Some of the solutions that have been developed by our technology providers, in terms of encrypted keys and establishing ways of managing control lists, are a far more viable solution for the financial services industry to maintain verification and authentication of specific individuals.

That's the issue we have with the traditional bank. Somebody walks in with all of the appropriate identification, with Social Security cards, driver's licenses and enough contextual information to assume someone's identity in that bank's eyes.

BS&T: What authentication methods do you anticipate in the future?

HADLEY: There's a great example of stuff that's going on in Canada, where the government of Canada is issuing digital identification keys to every Canadian citizen. With that, you can get your municipal records, you can get access to government-based information, and as that knowledge base grows, it becomes a more prevalent way of doing business. You are then able to authenticate against a validated key. That becomes important when you deal with county clerks, when you would file the various liens that would be a component in an authentication scheme that would be used at a financial institution.

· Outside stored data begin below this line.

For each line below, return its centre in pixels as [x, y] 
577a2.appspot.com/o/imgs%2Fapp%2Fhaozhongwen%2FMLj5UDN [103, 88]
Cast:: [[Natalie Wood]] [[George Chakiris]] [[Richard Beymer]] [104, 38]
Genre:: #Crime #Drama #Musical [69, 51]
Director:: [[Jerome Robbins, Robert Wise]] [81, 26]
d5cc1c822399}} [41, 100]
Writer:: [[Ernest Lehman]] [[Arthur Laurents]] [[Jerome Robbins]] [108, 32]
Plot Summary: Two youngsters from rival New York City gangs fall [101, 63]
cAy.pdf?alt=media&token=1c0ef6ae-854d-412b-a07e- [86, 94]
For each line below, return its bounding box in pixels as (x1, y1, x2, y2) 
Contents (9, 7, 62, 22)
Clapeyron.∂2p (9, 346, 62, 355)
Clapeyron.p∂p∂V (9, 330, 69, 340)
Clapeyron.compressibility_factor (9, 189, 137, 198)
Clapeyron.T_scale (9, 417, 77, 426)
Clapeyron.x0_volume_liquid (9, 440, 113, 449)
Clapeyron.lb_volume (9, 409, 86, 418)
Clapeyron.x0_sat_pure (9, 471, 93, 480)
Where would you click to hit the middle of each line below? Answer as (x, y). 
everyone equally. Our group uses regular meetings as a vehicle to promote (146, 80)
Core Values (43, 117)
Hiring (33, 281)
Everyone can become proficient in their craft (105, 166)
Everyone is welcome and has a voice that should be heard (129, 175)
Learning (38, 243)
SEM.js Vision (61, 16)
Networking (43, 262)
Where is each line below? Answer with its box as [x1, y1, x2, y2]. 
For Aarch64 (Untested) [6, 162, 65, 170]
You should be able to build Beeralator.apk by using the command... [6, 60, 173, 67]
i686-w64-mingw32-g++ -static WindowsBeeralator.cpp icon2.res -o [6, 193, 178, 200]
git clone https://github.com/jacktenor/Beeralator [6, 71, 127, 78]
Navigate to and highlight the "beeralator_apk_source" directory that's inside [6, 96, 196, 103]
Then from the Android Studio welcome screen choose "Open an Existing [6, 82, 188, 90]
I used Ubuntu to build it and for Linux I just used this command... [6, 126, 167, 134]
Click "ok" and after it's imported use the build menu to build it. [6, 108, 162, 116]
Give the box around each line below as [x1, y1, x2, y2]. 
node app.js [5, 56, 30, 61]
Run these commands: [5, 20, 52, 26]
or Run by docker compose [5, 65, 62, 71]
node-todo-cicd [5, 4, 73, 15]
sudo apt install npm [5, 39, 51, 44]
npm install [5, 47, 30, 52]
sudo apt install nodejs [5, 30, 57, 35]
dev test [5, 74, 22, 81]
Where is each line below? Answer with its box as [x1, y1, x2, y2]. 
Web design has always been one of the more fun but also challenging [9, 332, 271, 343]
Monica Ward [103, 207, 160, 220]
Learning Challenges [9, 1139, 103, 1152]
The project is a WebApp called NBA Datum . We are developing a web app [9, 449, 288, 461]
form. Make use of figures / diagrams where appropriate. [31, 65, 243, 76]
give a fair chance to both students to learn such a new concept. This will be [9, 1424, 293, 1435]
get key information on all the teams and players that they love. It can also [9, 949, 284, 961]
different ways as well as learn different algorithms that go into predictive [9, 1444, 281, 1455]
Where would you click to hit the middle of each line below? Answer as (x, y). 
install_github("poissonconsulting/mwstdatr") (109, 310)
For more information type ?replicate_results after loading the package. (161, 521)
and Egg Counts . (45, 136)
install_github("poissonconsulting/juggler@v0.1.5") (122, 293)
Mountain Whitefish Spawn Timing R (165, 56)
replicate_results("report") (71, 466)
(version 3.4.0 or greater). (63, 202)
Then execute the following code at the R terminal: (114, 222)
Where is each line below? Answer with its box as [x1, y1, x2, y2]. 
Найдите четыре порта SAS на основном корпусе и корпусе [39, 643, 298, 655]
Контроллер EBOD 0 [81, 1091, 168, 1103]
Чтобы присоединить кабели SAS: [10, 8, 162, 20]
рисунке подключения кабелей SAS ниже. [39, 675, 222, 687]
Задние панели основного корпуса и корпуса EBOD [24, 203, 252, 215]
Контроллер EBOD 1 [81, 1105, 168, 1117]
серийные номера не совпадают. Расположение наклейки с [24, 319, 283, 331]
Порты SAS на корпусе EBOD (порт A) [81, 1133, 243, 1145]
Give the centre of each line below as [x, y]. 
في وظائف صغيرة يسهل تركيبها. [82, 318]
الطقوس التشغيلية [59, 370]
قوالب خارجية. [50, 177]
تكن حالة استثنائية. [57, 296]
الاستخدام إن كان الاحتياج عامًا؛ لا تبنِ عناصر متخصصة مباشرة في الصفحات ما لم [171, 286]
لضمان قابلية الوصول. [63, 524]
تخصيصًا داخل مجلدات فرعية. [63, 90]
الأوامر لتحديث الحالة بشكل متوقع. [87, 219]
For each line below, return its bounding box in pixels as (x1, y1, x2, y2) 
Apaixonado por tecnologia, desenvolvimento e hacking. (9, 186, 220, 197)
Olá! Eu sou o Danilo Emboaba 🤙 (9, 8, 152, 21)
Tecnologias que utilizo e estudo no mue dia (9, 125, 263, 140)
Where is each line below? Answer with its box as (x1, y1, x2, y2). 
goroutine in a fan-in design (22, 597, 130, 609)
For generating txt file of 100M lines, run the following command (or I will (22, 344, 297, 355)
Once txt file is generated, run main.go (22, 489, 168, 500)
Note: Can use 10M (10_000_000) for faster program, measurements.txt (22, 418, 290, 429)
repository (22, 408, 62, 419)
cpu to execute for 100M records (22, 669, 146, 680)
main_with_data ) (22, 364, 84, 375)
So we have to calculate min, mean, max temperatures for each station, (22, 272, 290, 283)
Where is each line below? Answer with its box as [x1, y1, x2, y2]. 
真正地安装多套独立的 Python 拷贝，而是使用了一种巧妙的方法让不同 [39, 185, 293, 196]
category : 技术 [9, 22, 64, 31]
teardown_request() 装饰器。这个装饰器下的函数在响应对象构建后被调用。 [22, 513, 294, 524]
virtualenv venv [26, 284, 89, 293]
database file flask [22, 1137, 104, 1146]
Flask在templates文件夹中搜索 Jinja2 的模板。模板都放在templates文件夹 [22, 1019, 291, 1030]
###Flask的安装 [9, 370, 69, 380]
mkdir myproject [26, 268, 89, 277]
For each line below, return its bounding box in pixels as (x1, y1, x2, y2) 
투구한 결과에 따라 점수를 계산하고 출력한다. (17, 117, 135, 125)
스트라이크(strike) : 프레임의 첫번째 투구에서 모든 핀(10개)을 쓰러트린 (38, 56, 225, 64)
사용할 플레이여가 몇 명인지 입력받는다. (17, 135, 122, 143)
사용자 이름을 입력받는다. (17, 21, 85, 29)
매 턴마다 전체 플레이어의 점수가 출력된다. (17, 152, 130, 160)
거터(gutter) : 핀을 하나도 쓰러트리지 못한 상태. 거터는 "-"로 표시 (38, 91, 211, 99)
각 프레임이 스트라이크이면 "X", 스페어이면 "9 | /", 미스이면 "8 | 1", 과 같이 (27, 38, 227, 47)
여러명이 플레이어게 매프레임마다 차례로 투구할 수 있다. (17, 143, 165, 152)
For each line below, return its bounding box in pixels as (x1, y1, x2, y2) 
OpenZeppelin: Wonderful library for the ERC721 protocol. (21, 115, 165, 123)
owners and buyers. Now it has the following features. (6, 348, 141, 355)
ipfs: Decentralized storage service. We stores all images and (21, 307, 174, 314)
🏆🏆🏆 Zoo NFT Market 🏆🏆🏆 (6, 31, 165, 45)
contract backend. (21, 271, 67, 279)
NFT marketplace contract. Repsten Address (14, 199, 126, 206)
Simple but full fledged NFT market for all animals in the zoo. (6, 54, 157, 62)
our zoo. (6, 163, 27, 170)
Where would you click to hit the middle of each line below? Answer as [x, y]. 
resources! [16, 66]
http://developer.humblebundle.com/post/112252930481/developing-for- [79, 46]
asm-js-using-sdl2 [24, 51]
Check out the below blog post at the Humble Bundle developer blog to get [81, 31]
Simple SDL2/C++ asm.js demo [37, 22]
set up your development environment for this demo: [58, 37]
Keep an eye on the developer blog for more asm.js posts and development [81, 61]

If you want to see what's coming down the road in the United States, it's a good idea to watch the regulatory agencies. In order to maintain some level of synchronization within the industry, you're going to need some sort of legislation to steer the institutions in a set and defined direction. Gramm-Leach-Bliley goes a long way in defining how we do safeguarding of customer information. Now, all the banks comply with Gramm-Leach-Bliley in such a way that there are policies and procedures and controls in place for safeguarding customer information and to deter fraud.

It's that type of step, that with the appropriate use of technology, will allow the financial services industry to basically come up to speed.